Document Type : Original Article
Department of General Requirements, Sur College of Applied Sciences, Oman
Department of Mathematics, Bharat Institute of Technology, Meerut, India
This paper deals with the study of reliability measures of a complex engineering system consisting three subsystems namely L, M, and N in series configuration. The subsystem-L has three units working under 1-out-of-3: G; policy, the subsystem-M has two units working under 1-out-of-2: G policy and the subsystem-N has one unit working under 1-out-of-1: G; policy. Moreover, the system may face catastrophic failure at any time t. The failure rates of units of all subsystems are constant and assumed to follow the exponential distribution however, their repair supports two types of distribution namely general distribution and Gumbel-Hougaard family copula distribution.
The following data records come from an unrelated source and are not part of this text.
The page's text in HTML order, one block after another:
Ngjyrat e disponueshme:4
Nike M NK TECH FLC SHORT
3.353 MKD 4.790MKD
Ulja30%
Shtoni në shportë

The system is analyzed by using the supplementary variable technique, Laplace transformation and Gumbel-Hougaard family of copula to derive the differential equations and to obtain important reliability characteristics such as availability of the system, reliability of the system, MTTF, and profit analysis. The numerical results for reliability, availability, MTTF, and profit function are obtained by taking particular values of various parameters and repair cost using maple. Tables and figures demonstrate the computed results and conclude that copula repair is more effective repair policy for better performance of repairable systems. It gives a new aspect to scientific community to adopt multi-dimension repair in form of copula. Furthermore, the results of the model are beneficial for system engineers and designers, reliability and maintenance managers.